EXERCISE DETAILS | Search the records for "defined" and copy each line that holds it.

(Recorded data)
= Beginning of Section =

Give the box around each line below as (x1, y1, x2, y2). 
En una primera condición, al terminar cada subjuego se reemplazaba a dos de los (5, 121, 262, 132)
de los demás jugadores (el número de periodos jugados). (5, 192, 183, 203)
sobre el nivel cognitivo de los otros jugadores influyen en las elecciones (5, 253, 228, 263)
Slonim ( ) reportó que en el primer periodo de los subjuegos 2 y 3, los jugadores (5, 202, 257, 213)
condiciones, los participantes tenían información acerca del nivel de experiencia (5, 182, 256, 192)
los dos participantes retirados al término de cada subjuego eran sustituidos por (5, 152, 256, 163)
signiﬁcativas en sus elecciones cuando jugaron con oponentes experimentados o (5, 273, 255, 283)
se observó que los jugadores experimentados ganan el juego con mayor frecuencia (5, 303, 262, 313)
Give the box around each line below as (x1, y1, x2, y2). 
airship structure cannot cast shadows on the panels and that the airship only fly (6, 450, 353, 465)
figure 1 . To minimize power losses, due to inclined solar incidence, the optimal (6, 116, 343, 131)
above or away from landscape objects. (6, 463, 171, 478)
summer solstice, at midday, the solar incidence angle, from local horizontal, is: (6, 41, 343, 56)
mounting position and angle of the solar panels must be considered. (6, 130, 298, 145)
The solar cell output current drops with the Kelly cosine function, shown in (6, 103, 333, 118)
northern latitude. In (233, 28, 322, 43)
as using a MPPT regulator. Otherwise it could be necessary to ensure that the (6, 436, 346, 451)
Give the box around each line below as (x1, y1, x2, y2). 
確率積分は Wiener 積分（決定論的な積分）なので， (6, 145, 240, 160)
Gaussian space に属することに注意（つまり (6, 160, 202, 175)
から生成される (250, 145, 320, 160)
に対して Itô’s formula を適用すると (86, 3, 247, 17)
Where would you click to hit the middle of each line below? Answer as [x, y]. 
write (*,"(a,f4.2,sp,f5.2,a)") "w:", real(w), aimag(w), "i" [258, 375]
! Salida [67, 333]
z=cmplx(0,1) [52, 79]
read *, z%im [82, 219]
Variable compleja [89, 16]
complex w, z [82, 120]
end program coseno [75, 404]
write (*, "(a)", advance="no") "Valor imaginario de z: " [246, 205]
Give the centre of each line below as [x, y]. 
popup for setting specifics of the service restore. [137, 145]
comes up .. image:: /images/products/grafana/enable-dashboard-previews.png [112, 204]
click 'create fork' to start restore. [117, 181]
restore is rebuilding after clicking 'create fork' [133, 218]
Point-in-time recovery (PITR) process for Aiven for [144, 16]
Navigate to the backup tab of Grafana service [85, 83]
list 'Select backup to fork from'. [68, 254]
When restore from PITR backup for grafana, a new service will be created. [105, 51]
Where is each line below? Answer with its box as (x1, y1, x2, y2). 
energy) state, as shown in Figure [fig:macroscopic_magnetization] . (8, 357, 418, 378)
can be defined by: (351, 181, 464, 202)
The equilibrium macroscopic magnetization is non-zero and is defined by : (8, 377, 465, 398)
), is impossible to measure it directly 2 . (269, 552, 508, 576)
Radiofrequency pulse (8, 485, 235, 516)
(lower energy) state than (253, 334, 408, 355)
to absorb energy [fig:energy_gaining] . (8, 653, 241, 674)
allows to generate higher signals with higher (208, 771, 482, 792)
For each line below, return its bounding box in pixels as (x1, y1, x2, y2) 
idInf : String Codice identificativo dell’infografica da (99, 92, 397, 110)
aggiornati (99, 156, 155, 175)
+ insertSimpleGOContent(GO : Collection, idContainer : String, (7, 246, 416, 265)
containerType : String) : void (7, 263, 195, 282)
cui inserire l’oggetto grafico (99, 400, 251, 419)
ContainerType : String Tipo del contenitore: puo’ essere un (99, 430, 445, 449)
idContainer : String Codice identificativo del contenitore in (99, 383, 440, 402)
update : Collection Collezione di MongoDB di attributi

= End of Section =

SOLUTION FOR THIS EXERCISE |
can be defined by: (351, 181, 464, 202)
The equilibrium macroscopic magnetization is non-zero and is defined by : (8, 377, 465, 398)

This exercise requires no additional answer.